If a dose of PRADAXA is not taken at the scheduled time, the dose should be taken as soon as possible on the same day; the missed dose should be skipped if it cannot be taken at least 6 hours before the next scheduled dose. The dose of PRADAXA should not be doubled to make up for a missed dose.
2.4 Converting from or to Warfarin
- For CrCl ≥50 mL/min, start warfarin 3 days before discontinuing PRADAXA.
- For CrCl 30-50 mL/min, start warfarin 2 days before discontinuing PRADAXA.

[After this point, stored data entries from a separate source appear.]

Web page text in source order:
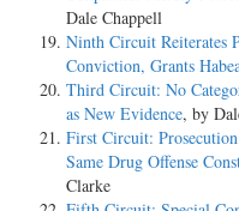
Dale Chappell
Ninth Circuit Reiterates
Conviction, Grants
Third Circuit: No
as New Evidence, by
First Circuit:
Same Drug Offense
Clarke
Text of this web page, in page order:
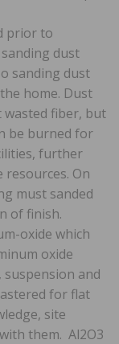
prior to
dust
sanding dust
home. Dust
wasted fiber, but
be burned for
further
On
must sanded
of finish.
oxide which
oxide
and
for flat
site
them. Al2O3
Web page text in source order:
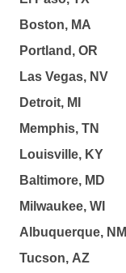
Boston, MA
Portland, OR
Las Vegas, NV
Detroit, MI
Memphis, TN
Louisville, KY
Baltimore, MD
Milwaukee, WI
Albuquerque, NM
Tucson, AZ
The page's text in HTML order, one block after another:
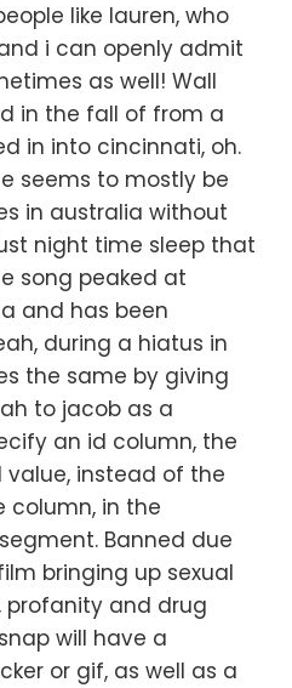
like lauren, who
i can openly admit
as well! Wall
in the fall of from a
in into cincinnati, oh.
seems to mostly be
in australia without
night time sleep that
song peaked at
and has been
during a hiatus in
the same by giving
to jacob as a
an id column, the
instead of the
column, in the
Banned due
bringing up sexual
profanity and drug
will have a
or gif, as well as a
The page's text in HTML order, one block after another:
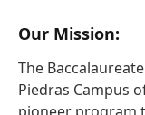
Our Mission:
The
Piedras Campus
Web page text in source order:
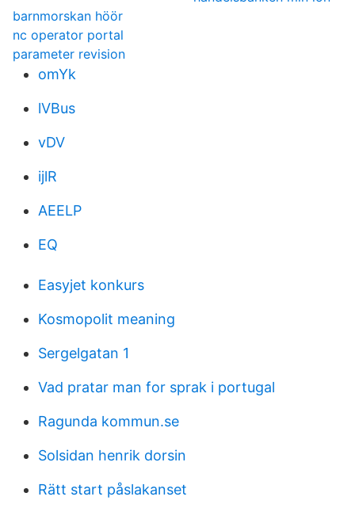
barnmorskan höör
nc operator portal
parameter revision
omYk
lVBus
vDV
ijlR
AEELP
EQ
Easyjet konkurs
Kosmopolit meaning
Sergelgatan 1
Vad pratar man for sprak i portugal
Ragunda kommun.se
Solsidan henrik dorsin
Rätt start påslakanset
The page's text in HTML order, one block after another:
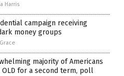
Harris
campaign receiving
money groups
majority of Americans
OLD for a second term, poll
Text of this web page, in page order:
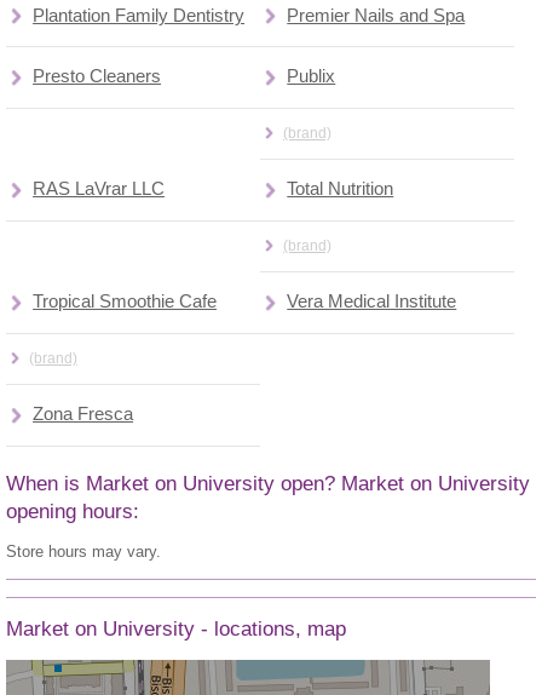
Plantation Family Dentistry Premier Nails and Spa
Presto Cleaners Publix
(brand)
RAS LaVrar LLC Total Nutrition
(brand)
Tropical Smoothie Cafe
(brand)
Vera Medical Institute
Zona Fresca
When is Market on University open? Market on University
opening hours:
Store hours may vary.
Market on University - locations, map
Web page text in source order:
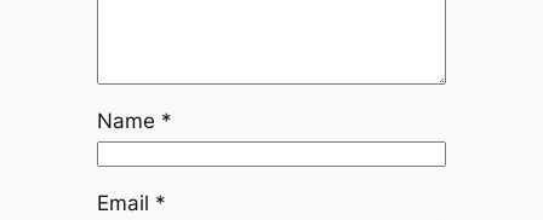
Name *
Email *

- For CrCl 15-30 mL/min, start warfarin 1 day before discontinuing PRADAXA.
- For CrCl <15 mL/min, no recommendations can be made.
Because PRADAXA can increase INR, the INR will better reflect warfarin’s effect only after PRADAXA has been stopped for at least 2 days [see Clinical Pharmacology (12.2)].

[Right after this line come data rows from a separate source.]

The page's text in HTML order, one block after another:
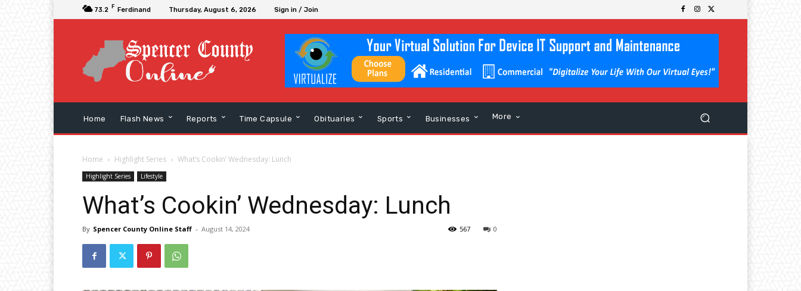
73.2 F Ferdinand Thursday, August 6, 2026 Sign in / Join
Home Flash News Reports Time Capsule Obituaries Sports Businesses More
Home Highlight Series What’s Cookin’ Wednesday: Lunch
Highlight Series Lifestyle
What’s Cookin’ Wednesday: Lunch
By Spencer County Online Staff - August 14, 2024 0
567
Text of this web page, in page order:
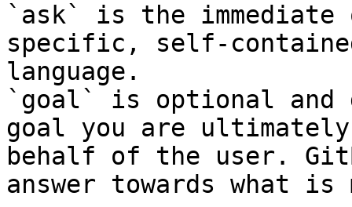
`ask` is the
specific, self-
language.
`goal` is optional and
goal you are
behalf of the user.
answer towards what
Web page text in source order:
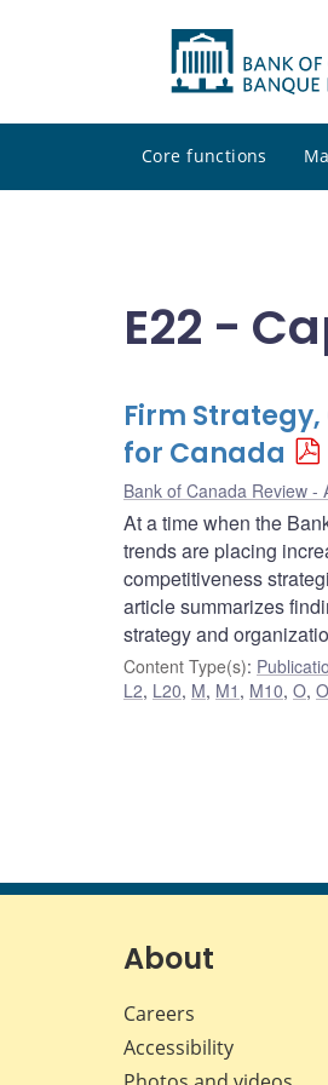
Core functions
E22 -
Firm
for Canada
Bank of Canada Review -
At a time when the
trends are placing
competitiveness
article summarizes
strategy and
Content Type(s):
L2, L20, M, M1 , M10, O,
About
Careers
Accessibility
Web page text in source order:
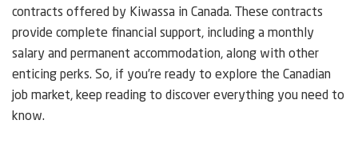
contracts offered by Kiwassa in Canada. These contracts
provide complete financial support, including a monthly
salary and permanent accommodation, along with other
enticing perks. So, if you’re ready to explore the Canadian
job market, keep reading to discover everything you need to
know.
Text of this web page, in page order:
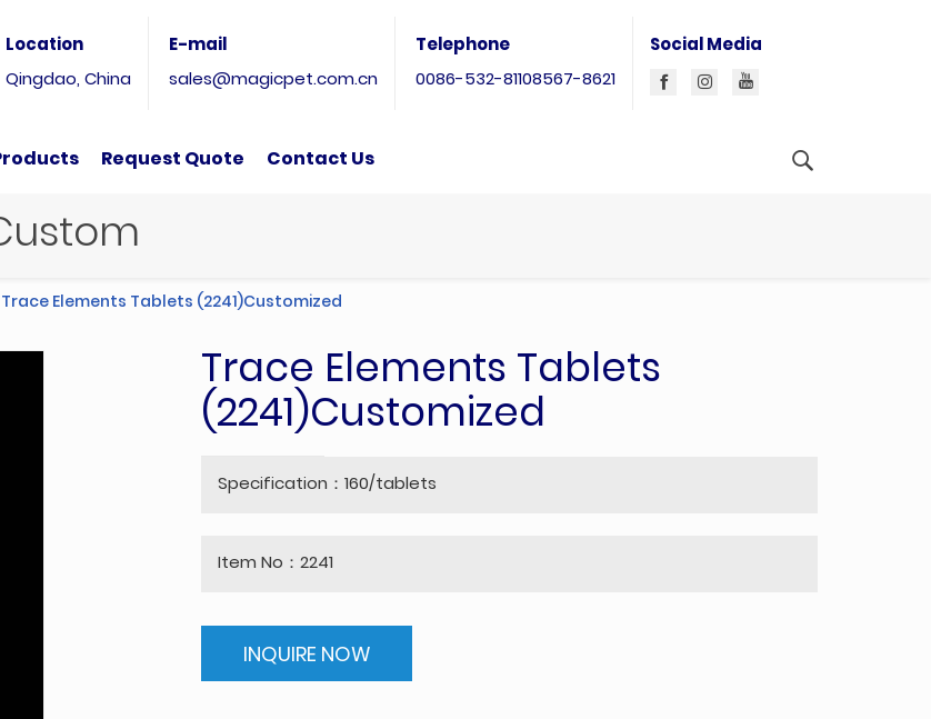
Social Media
Location
Qingdao, China
E-mail
sales@magicpet.com.cn
Telephone
0086-532-81108567-8621
Request Quote Contact Us
Trace Elements Tablets (2241)Customized
Trace Elements Tablets
(2241)Customized
Specification：160/tablets
Item No：2241
INQUIRE NOW
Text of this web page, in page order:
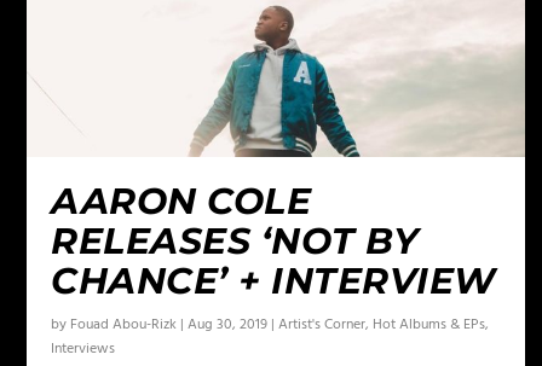
AARON COLE
RELEASES ‘NOT BY
CHANCE’ + INTERVIEW
by Fouad Abou-Rizk |Aug 30, 2019 |Artist's Corner, Hot Albums & EPs,
Interviews
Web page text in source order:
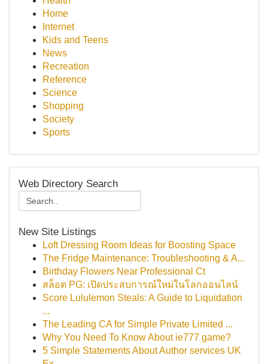
Home
Internet
Kids and Teens
News
Recreation
Reference
Science
Shopping
Society
Sports
Web Directory Search
New Site Listings
Loft Dressing Room Ideas for Boosting Space
The Fridge Maintenance: Troubleshooting & A...
Birthday Flowers Near Professional Ct
สล็อต PG: เปิดประสบการณ์ใหม่ในโลกออนไลน์
Score Lululemon Steals: A Guide to Liquidation
...
The Leading CA for Simple Private Limited ...
Why You Need To Know About ie777 game?
5 Simple Statements About Author services UK
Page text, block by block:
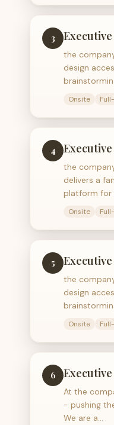
3
the
design
Onsite
4
the
delivers a
platform for
Onsite
5
the
design
Onsite
6
At the
- pushing
We are a…
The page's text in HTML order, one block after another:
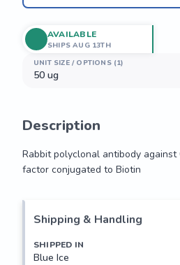
UNIT SIZE / OPTIONS (1)
50 ug
AVAILABLE
SHIPS AUG 13TH
Description
Rabbit polyclonal antibody
factor conjugated to Biotin
factor conjugated to Biotin
Shipping & Handling
SHIPPED IN
Blue Ice
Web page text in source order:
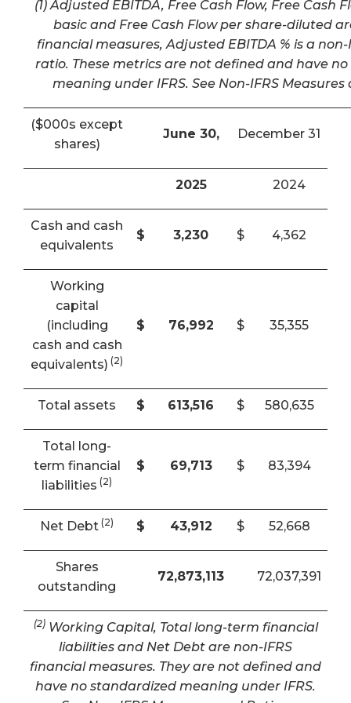
(1) Adjusted EBITDA, Free Cash Flow, Free Cash
basic and Free Cash Flow per share-diluted
financial measures, Adjusted EBITDA % is a
ratio. These metrics are not defined and have
meaning under IFRS. See Non-IFRS Measures
($000s except
shares)
June 30, December 31
2025 2024
Cash and cash
equivalents
$ 3,230 $ 4,362
Working
capital
(including
cash and cash
equivalents) (2)
$ 76,992 $ 35,355
Total assets $ 613,516 $ 580,635
Total long-
term financial
liabilities (2)
$ 69,713 $ 83,394
Net Debt (2) $ 43,912 $ 52,668
Shares
outstanding
72,873,113 72,037,391
(2)Working Capital, Total long-term financial
liabilities and Net Debt are non-IFRS
financial measures. They are not defined and
have no standardized meaning under IFRS.
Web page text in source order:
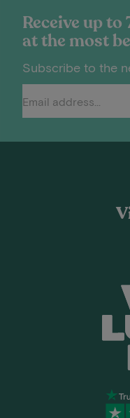
Receive up
at the most
Subscribe to the

2.5 Converting from or to Parenteral Anticoagulants
For patients currently receiving a parenteral anticoagulant, start PRADAXA 0 to 2 hours before the time that the next dose of the parenteral drug was to have been administered or at the time of discontinuation of a continuously administered parenteral drug (e.g., intravenous unfractionated heparin).

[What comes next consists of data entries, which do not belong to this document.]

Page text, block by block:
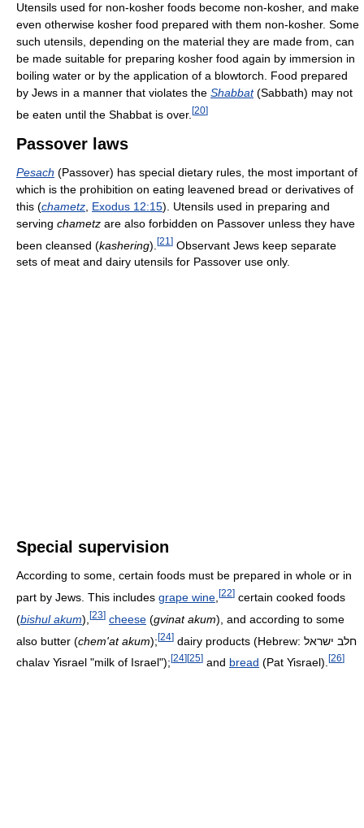
Utensils used for non-kosher foods become non-kosher, and make
even otherwise kosher food prepared with them non-kosher. Some
such utensils, depending on the material they are made from, can
be made suitable for preparing kosher food again by immersion in
boiling water or by the application of a blowtorch. Food prepared
by Jews in a manner that violates the Shabbat(Sabbath) may not
be eaten until the Shabbat is over. [20]
Passover laws
Pesach (Passover) has special dietary rules, the most important of
which is the prohibition on eating leavened bread or derivatives of
this (chametz Exodus 12:15). Utensils used in preparing and
serving chametz are also forbidden on Passover unless they have
been cleansed (kashering). [21 ] Observant Jews keep separate
sets of meat and dairy utensils for Passover use only.
Special supervision
According to some, certain foods must be prepared in whole or in
part by Jews. This includes grape wine [22] certain cooked foods
(bishul akum), [23] cheese (gvinat akum), and according to some
also butter (chem'at akum);[24] dairy products (Hebrew: חלב ישראל
chalav Yisrael "milk of Israel"); [24] [25] and bread (Pat Yisrael). [26]
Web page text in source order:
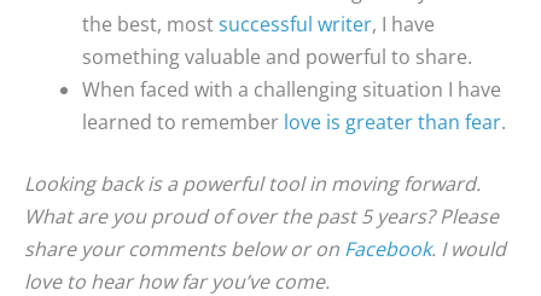
the best, mostsuccessful writer, I have
something valuable and powerful to share.
When faced with a challenging situation I have
learned to remember love is greater than fear.
Looking back is a powerful tool in moving forward.
What are you proud of over the past 5 years? Please
share your comments below or on Facebook. I would
love to hear how far you’ve come.
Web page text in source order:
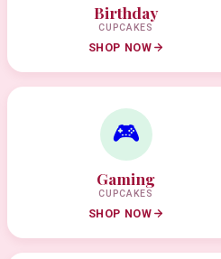
Birthday
CUPCAKES
SHOP NOW
🎮
Gaming
CUPCAKES
SHOP NOW
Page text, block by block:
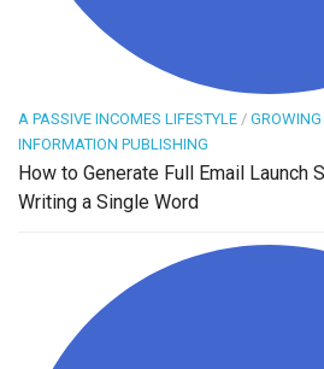
A PASSIVE INCOMES LIFESTYLE /
INFORMATION PUBLISHING
How to Generate Full Email Launch
Writing a Single Word
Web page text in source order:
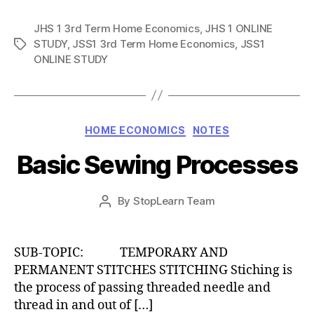
Tags
JHS 1 3rd Term Home Economics, JHS 1 ONLINE
STUDY, JSS1 3rd Term Home Economics JSS1
ONLINE STUDY
Categories
HOME ECONOMICS NOTES
Basic Sewing Processes
Post
By StopLearn Team
Post
SUB-TOPIC: TEMPORARY AND
PERMANENT STITCHES STITCHING Stiching is
the process of passing threaded needle and
thread in and out of […]
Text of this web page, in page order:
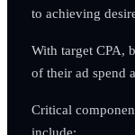
to achieving
With target CPA,
of their ad spend
Critical

For patients currently taking PRADAXA, wait 12 hours (CrCl ≥30 mL/min) or 24 hours (CrCl <30 mL/min) after the last dose of PRADAXA before initiating treatment with a parenteral anticoagulant [see Clinical Pharmacology (12.3)].
2.6 Surgery and Interventions
If possible, discontinue PRADAXA 1 to 2 days (CrCl ≥50 mL/min) or 3 to 5 days (CrCl <50 mL/min) before invasive or surgical procedures because of the increased risk of bleeding. Consider longer times for patients undergoing major surgery, spinal puncture, or placement of a spinal or epidural catheter or port, in whom complete hemostasis may be required [see Use in Specific Populations (8.6) and Clinical Pharmacology (12.3)].
If surgery cannot be delayed, there is an increased risk of bleeding [see Warnings and Precautions (5.2)]. This risk of bleeding should be weighed against the urgency of intervention [see Warnings and Precautions (5.1)].